__Information__
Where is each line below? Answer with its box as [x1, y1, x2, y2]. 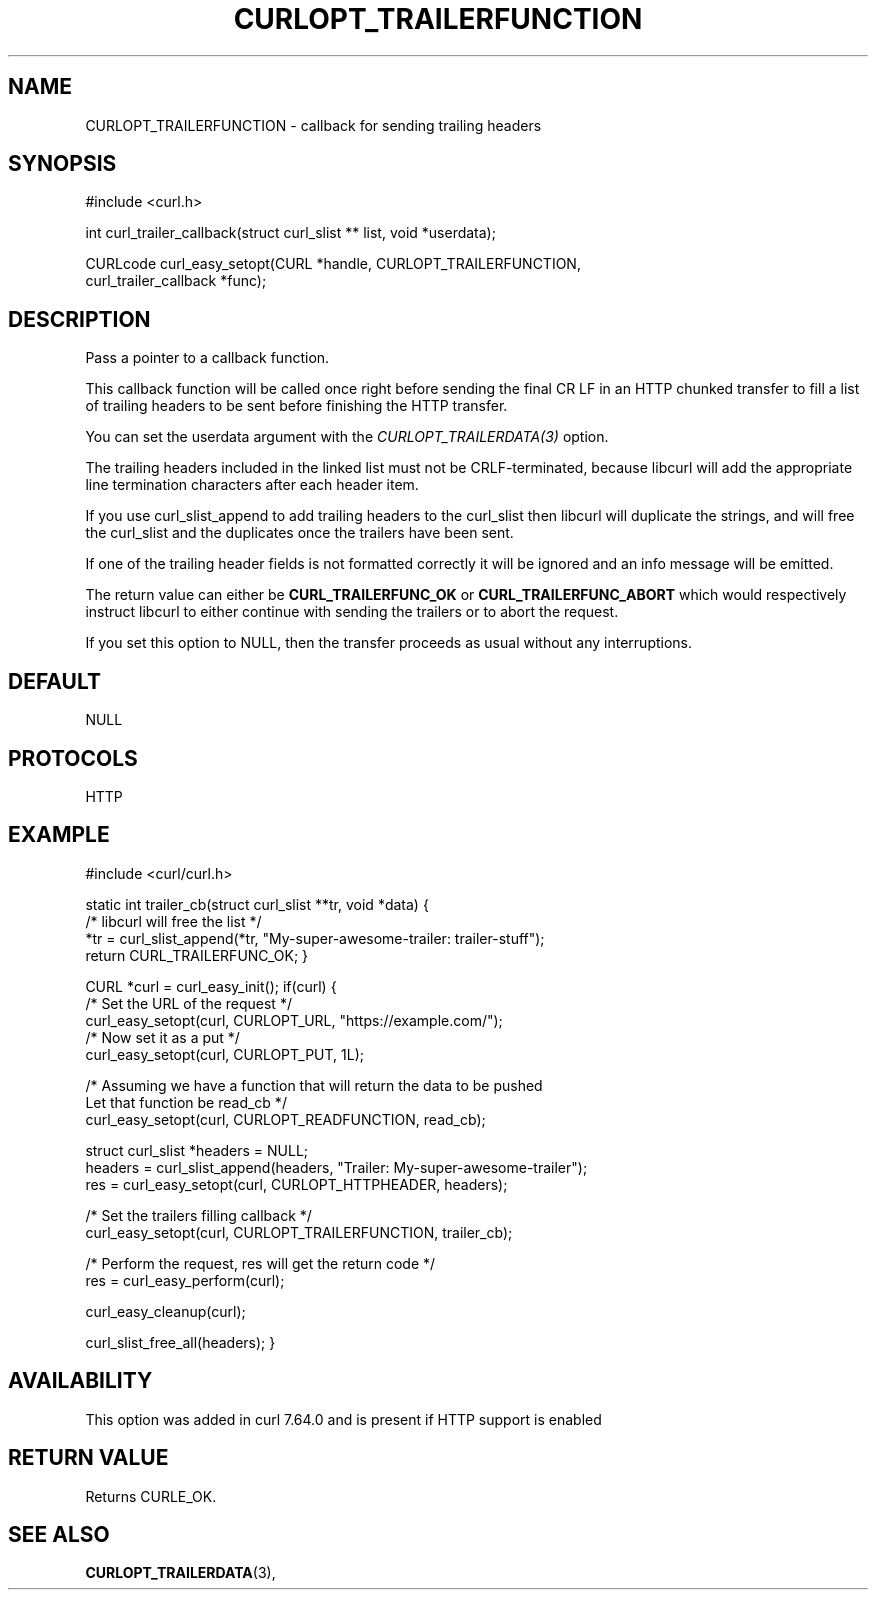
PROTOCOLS [8, 745, 138, 771]
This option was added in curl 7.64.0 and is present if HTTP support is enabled [85, 1410, 602, 1428]
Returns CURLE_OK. [85, 1487, 217, 1505]
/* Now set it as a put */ [85, 1028, 240, 1046]
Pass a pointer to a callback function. [85, 349, 330, 367]
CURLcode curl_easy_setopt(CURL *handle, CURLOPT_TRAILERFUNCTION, [85, 255, 581, 273]
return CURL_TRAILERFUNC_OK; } [85, 946, 309, 964]
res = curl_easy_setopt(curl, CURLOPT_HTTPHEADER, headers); [85, 1175, 508, 1193]
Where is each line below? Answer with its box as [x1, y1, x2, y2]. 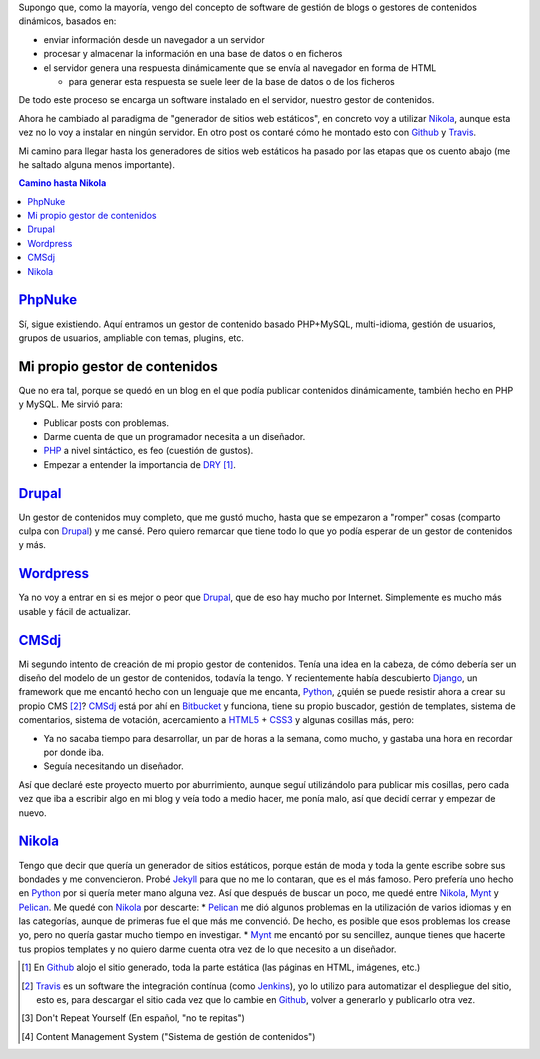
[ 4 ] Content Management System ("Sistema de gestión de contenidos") [21, 1030, 316, 1042]
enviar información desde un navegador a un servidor [43, 33, 265, 45]
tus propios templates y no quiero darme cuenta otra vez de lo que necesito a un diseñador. [18, 943, 397, 955]
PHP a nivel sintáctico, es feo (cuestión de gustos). [43, 445, 254, 457]
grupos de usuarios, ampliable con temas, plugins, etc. [18, 331, 245, 344]
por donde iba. [43, 746, 105, 759]
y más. [18, 539, 47, 551]
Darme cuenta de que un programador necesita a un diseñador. [43, 431, 306, 443]
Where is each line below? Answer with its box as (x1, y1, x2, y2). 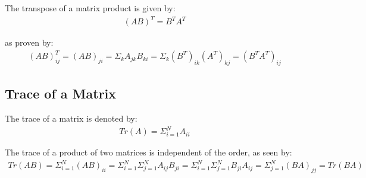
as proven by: (5, 36, 54, 49)
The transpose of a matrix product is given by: (5, 2, 176, 14)
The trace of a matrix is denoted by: (5, 112, 137, 125)
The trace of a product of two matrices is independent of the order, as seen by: (5, 146, 292, 158)
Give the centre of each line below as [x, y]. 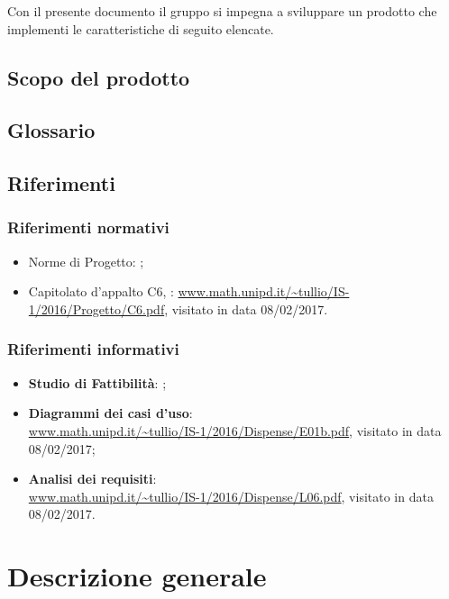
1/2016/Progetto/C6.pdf [96, 309]
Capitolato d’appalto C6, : [101, 291]
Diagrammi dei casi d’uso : [110, 413]
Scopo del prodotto [99, 77]
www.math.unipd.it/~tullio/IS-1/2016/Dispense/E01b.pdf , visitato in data [235, 430]
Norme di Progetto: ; [86, 261]
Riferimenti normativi [88, 227]
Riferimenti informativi [93, 349]

__To do__
Go through the material line by line. Show each line that contains the string "Riferimenti".

__Result__
Riferimenti normativi [88, 227]
Riferimenti informativi [93, 349]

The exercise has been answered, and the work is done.